"Ndak usah, Dek. Biar aku naik ojek aja. Kasihan kamu kalo harus kena angin malam." Kemudian Mas Pram mencium kening dan memelukku untuk yang terakhir kalinya.
***
"Dek, maafkan aku! Mulai malam ini sepertinya aku tak lagi bisa menemanimu di rumah. Menemanimu menghabiskan sisa hidup bersama. Aku juga tak bisa lagi menjadi suami dan imam bagi dirimu. Aku... aku harus pergi, Dek."
Tiba-tiba Mas Pram telah berada di hadapanku dan mengatakan kata-kata yang membuatku luka. Ya Allah, ada apa dengan suamiku? Kenapa ia tega berkata seperti itu kepadaku? Apa yang tengah terjadi padanya?
"Memangnya Mas Pram mau ke mana? Aku... aku boleh ikut?" tanyaku dengan terbata-bata. Air mata tak lagi mampu kubendung. Mendadak hatiku menjadi takut. Aku takut kehilangan Mas Pram.

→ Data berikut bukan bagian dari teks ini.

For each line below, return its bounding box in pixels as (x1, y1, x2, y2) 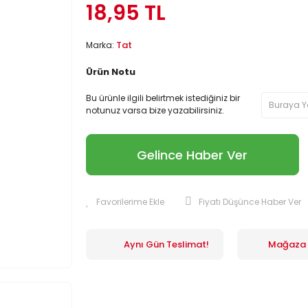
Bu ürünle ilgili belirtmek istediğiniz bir (85, 92, 240, 104)
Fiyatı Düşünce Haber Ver (198, 196, 301, 208)
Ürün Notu (85, 65, 135, 78)
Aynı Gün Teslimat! (124, 238, 210, 251)
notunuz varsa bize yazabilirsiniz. (85, 104, 224, 116)
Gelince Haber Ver (137, 146, 248, 164)
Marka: (85, 39, 116, 51)
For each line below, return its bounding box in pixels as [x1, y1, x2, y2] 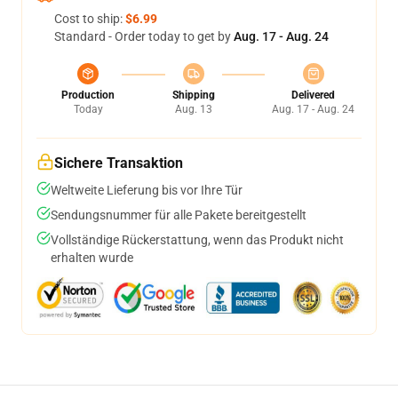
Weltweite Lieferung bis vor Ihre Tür [51, 183, 243, 197]
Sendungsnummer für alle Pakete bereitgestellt [51, 208, 306, 222]
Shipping [171, 89, 215, 101]
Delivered [291, 89, 335, 101]
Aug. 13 [174, 103, 212, 115]
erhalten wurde [51, 251, 133, 265]
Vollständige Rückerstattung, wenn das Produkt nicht [51, 233, 344, 247]
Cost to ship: [54, 12, 125, 26]
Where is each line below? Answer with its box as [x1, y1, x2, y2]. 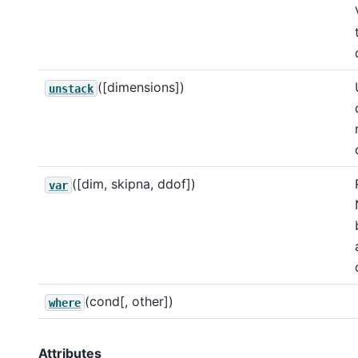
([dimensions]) [97, 79, 185, 96]
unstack [49, 82, 93, 95]
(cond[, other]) [85, 293, 173, 310]
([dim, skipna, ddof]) [72, 176, 196, 193]
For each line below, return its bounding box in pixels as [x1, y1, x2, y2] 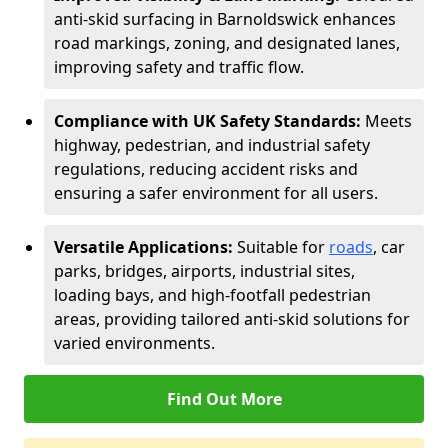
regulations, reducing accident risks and [54, 158, 358, 180]
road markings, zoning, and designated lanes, [54, 32, 400, 54]
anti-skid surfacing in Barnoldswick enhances [54, 8, 396, 30]
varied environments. [54, 332, 215, 354]
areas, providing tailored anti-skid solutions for [54, 308, 410, 330]
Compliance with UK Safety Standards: [54, 110, 365, 132]
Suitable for [237, 236, 329, 258]
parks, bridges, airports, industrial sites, [54, 260, 355, 282]
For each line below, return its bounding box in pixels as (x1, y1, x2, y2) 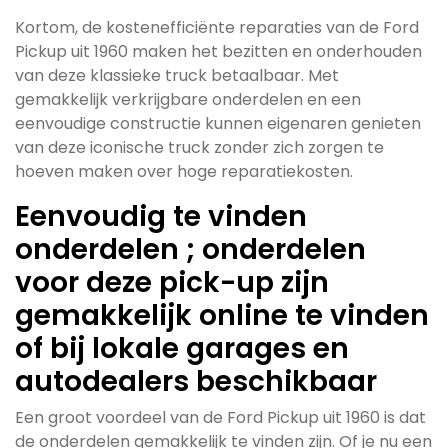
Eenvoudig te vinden (15, 197, 307, 236)
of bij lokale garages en (15, 329, 349, 368)
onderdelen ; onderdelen (15, 230, 366, 269)
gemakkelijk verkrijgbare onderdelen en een (15, 88, 361, 111)
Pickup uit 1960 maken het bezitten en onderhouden (15, 40, 422, 63)
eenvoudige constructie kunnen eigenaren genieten (15, 112, 421, 135)
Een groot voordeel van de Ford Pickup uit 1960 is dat (15, 406, 426, 429)
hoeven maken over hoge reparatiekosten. (15, 160, 353, 183)
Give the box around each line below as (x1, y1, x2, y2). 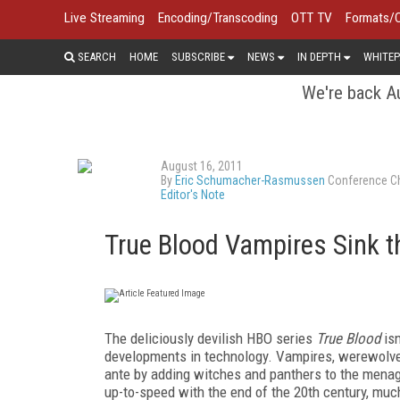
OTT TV (291, 10, 332, 26)
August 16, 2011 (161, 158, 243, 173)
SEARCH (75, 49, 116, 63)
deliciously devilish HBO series (130, 329, 316, 347)
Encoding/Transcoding (158, 10, 278, 26)
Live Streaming (64, 10, 145, 26)
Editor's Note (161, 187, 225, 202)
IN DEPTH (297, 49, 341, 63)
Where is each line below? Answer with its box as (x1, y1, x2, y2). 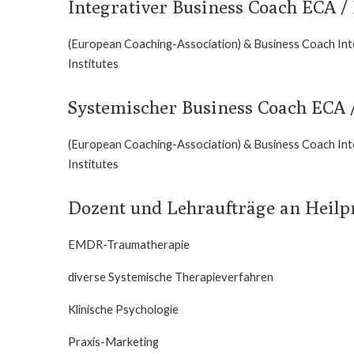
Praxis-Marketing (68, 334, 159, 348)
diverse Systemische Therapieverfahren (68, 269, 273, 284)
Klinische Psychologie (68, 302, 179, 316)
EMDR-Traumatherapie (68, 237, 190, 251)
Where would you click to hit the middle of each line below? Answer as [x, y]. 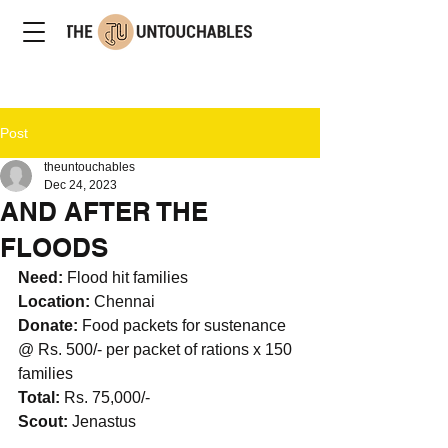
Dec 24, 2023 [80, 185]
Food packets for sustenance [186, 325]
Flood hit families [127, 277]
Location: [56, 301]
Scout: [45, 421]
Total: [41, 397]
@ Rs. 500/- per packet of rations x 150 [157, 349]
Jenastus [104, 421]
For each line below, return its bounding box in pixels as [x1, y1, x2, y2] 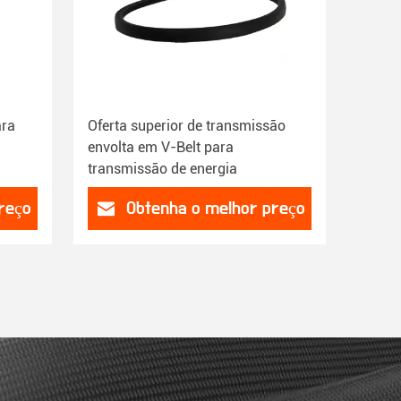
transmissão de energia [88, 160, 237, 177]
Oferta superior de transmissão [88, 117, 286, 134]
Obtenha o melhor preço [125, 199, 305, 218]
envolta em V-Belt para [88, 139, 234, 156]
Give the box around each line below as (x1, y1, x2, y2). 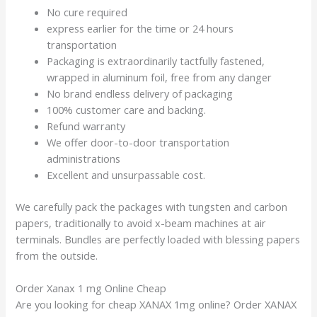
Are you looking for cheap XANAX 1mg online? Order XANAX (16, 296, 297, 311)
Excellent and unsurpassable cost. (47, 167, 206, 182)
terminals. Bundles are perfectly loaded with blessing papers (16, 231, 301, 246)
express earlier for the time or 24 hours (47, 21, 234, 35)
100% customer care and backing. (47, 102, 207, 117)
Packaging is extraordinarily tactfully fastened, (47, 53, 265, 68)
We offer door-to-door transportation (47, 134, 230, 149)
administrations (47, 151, 121, 166)
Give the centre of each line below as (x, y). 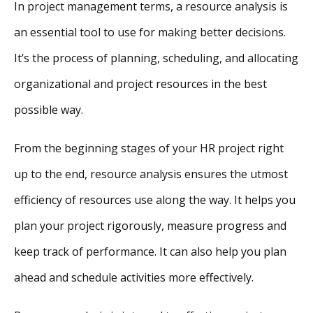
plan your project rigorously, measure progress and (150, 226)
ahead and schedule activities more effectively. (134, 278)
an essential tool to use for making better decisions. (150, 32)
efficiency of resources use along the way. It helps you (155, 200)
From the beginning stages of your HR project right (149, 148)
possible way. (49, 110)
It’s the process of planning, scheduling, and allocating (156, 58)
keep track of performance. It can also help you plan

"Maaf, Dek. Belum waktumu. Aku yang harus pergi sekarang. Tolong rawat rumah kita ya, Dek. Karena hanya itu yang bisa kuwariskan padamu," jawab Mas Pram sambil menggelengkan kepalanya. Wajahnya tampak memucat. Ya Tuhan, ada apa ini?
"Tapi, Mas...."
"Maaf, Dek. Aku harus pergi sekarang. Sampaikan maafku pada kedua orang tuamu. Maaf kalo aku tak bisa menjagamu hingga akhir waktumu. Selamat tinggal. Assalamu alaikum...."
***
Hah, hah?! Fuih! Astaghfirullah al adziim. Tersentak aku bangun dari tidur malamku. Kulirik sekitarku. Oh, ternyata aku hanya bermimpi. Tapi mimpi itu.... Mimpi itu tampak nyata sekali. Apakah ini suatu pertanda? Ya Allah, aku takut!
Tok tok tok....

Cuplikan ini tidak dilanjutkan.